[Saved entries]
※ ※ ※

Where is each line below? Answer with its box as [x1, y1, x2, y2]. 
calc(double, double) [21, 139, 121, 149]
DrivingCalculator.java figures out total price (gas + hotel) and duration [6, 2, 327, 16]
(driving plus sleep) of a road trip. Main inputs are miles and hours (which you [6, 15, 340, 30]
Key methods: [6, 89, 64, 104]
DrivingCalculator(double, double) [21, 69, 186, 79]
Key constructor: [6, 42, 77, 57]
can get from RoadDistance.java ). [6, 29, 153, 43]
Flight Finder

※ ※ ※

What number of lines above include the string "DrivingCalculator"? State it and nothing else.

# SOLUTION TO THE EXERCISE:
2